On Saturday evening, he had accused Panama of price-gouging American ships traversing the canal, and suggested that unless that changed, he would abandon the Jimmy Carter-era treaty that returned all control of the canal zone to Panama.

“The fees being charged by Panama are ridiculous,” he wrote, just ahead of an increase in the charges scheduled for January 1. “This complete ‘rip-off’ of our country will immediately stop.”

Not surprisingly, the government of Greenland immediately rejected Trump’s demands, as it did in 2019, when he first floated the idea. “Greenland is ours,” Prime Minister Mute B. Egede said in a statement. “We are not for sale and will never be for sale. We must not lose our long struggle for freedom.”

The Danish Prime Minister’s office was more circumspect, writing in a statement that the government was “looking forward to working with the new administration” and offering no further comment on Trump’s remarks.

After Trump brought up the Panama Canal again in a speech on Sunday, Panama’s President, José Raúl Mulino, said in a video that “every square metre of the Panama Canal and its adjacent zones is part of Panama, and it will continue to be”. He added: “Our country’s sovereignty and independence are not negotiable.”

Trump’s aggressive interpretation of the phrase evokes the expansionism, or colonialism, of President Theodore Roosevelt, who cemented control of the Philippines after the Spanish-American War. And it reflects the instincts of a real estate developer who suddenly has the power of the world’s largest military to back up his negotiating strategy.

In the cases of Greenland and Panama, both commercial and national security interests are at play.

Trump’s desire for Greenland was made explicit in the first term, when a wealthy New York friend of his, Ronald S. Lauder, the New York cosmetics heir, put the idea in his head.

In the Trump White House in 2019, the National Security Council was suddenly delving into the details of how the US would pull off a land acquisition of that size. Trump kept pressing the point with Denmark, which consistently rebuffed him.

Trump was not the first President to make the case: Harry S. Truman wanted to buy Greenland after World War II, as part of a Cold War strategy for boxing out Soviet forces. Trump can make a parallel argument, especially as Russia, China and the US jockey for control of Arctic routes for commercial shipping and naval assets.

Arctic experts did not dismiss Trump’s Greenland bid as a joke.

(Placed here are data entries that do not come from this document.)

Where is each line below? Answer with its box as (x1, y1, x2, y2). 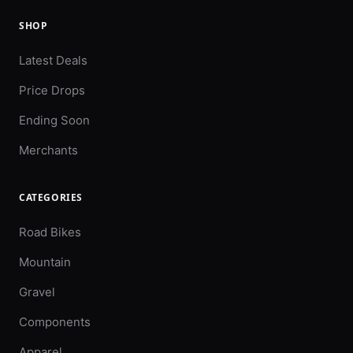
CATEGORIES (19, 190, 83, 204)
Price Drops (19, 82, 85, 98)
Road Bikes (19, 224, 81, 240)
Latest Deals (19, 52, 87, 68)
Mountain (19, 254, 71, 269)
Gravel (19, 284, 55, 299)
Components (19, 314, 91, 329)
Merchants (19, 142, 78, 158)
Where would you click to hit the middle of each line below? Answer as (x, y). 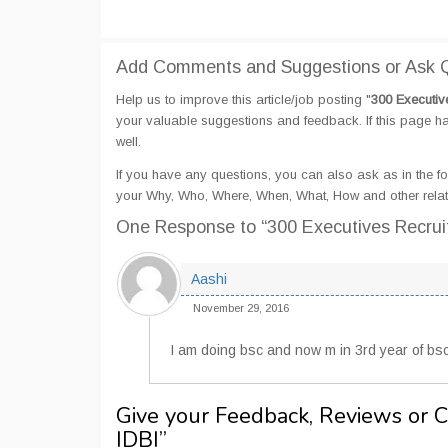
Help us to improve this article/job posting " (243, 99)
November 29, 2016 (241, 308)
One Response (178, 227)
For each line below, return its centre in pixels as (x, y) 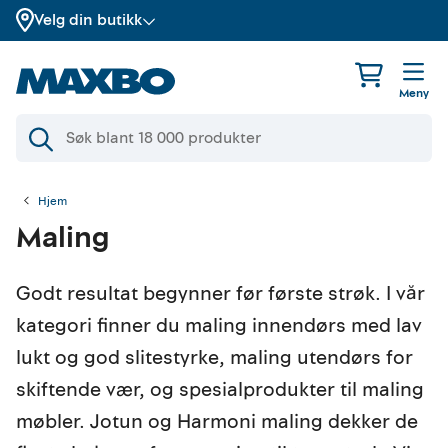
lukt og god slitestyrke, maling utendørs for (214, 357)
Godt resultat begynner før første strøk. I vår (220, 293)
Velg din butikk (88, 20)
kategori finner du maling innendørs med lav (219, 325)
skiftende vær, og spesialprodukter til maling (220, 389)
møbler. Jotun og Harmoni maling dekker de (217, 421)
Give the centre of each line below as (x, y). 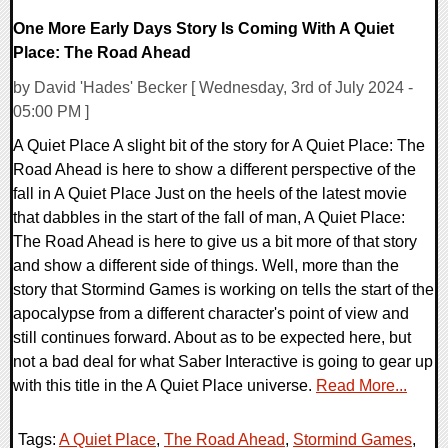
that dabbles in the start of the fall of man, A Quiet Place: (209, 218)
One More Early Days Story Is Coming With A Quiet (203, 29)
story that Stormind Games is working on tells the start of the (223, 290)
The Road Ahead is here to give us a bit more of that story (215, 242)
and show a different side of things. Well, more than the (206, 266)
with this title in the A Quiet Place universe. (164, 386)
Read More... (361, 386)
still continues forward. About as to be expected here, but (212, 338)
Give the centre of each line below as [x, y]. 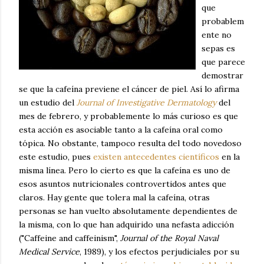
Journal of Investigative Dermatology [148, 103]
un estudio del [48, 103]
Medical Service [49, 252]
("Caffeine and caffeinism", [70, 238]
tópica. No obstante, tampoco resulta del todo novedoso [130, 143]
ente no [217, 35]
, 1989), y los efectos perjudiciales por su [159, 252]
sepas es [218, 48]
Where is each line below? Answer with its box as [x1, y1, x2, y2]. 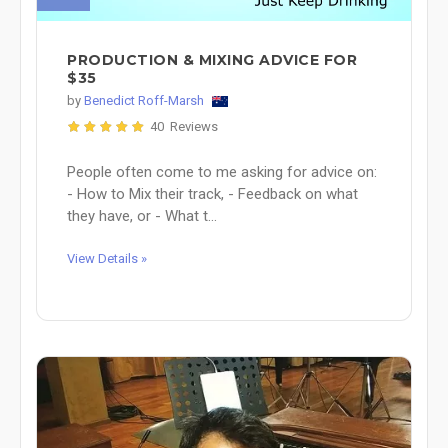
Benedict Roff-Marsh [84, 93, 204, 109]
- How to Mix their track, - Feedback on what [67, 185, 358, 204]
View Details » [67, 251, 147, 267]
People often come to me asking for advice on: [67, 163, 377, 182]
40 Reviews [150, 119, 218, 135]
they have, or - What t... [67, 207, 217, 226]
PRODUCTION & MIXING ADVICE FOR [67, 51, 357, 70]
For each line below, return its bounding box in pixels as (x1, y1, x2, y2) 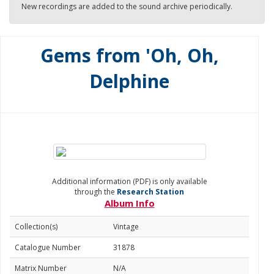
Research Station (117, 187, 184, 197)
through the (75, 187, 117, 197)
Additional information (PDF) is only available (51, 176, 207, 187)
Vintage (113, 221, 139, 232)
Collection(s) (15, 221, 57, 232)
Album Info (104, 197, 155, 209)
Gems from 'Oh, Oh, (40, 43, 219, 68)
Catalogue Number (15, 242, 81, 253)
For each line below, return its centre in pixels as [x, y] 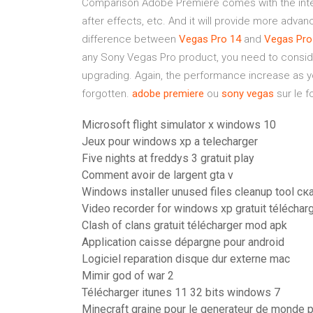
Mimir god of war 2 [128, 276]
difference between [130, 39]
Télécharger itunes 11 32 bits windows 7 [181, 292]
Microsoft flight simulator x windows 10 [179, 125]
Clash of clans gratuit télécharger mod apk [184, 225]
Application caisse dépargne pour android [183, 242]
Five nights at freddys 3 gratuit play [168, 158]
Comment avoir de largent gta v [158, 175]
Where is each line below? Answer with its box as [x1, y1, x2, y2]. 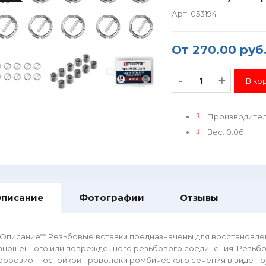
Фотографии [79, 192, 144, 203]
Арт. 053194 [172, 9, 217, 18]
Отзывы [180, 192, 218, 203]
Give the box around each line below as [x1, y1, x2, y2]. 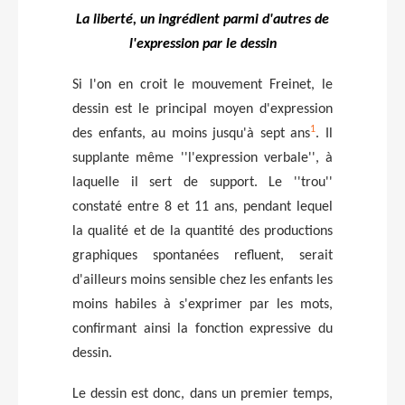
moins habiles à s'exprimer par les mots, [72, 297, 333, 312]
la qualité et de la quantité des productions [72, 223, 333, 239]
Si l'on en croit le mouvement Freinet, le [72, 77, 333, 92]
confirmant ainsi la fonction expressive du [72, 321, 333, 336]
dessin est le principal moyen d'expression [72, 101, 333, 117]
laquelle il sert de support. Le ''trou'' [72, 174, 333, 190]
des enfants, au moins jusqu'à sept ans [72, 126, 311, 141]
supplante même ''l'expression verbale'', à [72, 150, 333, 165]
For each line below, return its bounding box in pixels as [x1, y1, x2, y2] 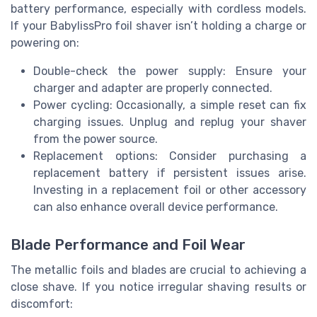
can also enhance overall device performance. [33, 200, 278, 214]
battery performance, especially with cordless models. [11, 1, 306, 16]
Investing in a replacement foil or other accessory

“Not that many people are laughing about it now,” said Marc Jacobsen, an associate professor at the Royal Danish Defence College in Denmark who focuses on Arctic security.

Jacobsen noted that the reaction in Denmark to Trump’s latest bid had been one of fury (one Danish politician called it “an unusually strange way to be an ally”). But, he said, Greenlanders — who have long sought independence — may seek to use Trump’s interest as an opportunity to further strengthen economic ties with the US.

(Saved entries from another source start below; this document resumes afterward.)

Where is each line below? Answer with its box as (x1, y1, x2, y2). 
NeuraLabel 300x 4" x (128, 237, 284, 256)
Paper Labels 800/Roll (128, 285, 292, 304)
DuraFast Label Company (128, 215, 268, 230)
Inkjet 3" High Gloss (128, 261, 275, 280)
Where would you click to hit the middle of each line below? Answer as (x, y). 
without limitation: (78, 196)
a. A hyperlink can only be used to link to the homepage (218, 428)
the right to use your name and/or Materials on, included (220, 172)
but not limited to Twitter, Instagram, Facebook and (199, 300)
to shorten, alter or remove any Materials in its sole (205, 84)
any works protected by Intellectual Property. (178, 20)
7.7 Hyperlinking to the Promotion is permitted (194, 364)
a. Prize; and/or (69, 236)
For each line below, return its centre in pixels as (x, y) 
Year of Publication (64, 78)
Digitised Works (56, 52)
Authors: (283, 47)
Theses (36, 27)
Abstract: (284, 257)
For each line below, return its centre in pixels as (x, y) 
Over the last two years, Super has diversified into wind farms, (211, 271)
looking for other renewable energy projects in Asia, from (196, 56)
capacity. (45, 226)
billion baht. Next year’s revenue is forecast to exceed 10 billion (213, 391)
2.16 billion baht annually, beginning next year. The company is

Since 2009, Greenland has had the right to declare its independence, but the vast territory of about 56,000 people is still heavily dependent on Denmark and has never chosen to pursue that path. Trump’s interest could give Greenland an opening for more US investments, including in tourism or rare earth mining, he said.

“Was it crazy when the US acquired Alaska? Was it crazy when the US built the Panama Canal?” asked Sherri Goodman, a former Pentagon official and a senior fellow with the Wilson Center Polar Institute, a Washington-based think tank.

Goodman said the US did have a strong interest in ensuring that China in particular does not develop a strong presence in Greenland.

Beijing’s ambitions in the Arctic have grown, and in 2018 it laid out plans to build infrastructure and develop shipping lanes opened by climate change. Goodman said the US should continue to prevent China from gaining a foothold in the doorstep to North America, but said Greenlanders must decide their own fate.

David L. Goldwyn, who served at the state department under Presidents Bill Clinton and Barack Obama, noted that Greenland has tremendous undeveloped natural resources, including more than 43 of the 50 so-called critical rare earth elements used to make electric vehicles, wind turbines and other clean technology.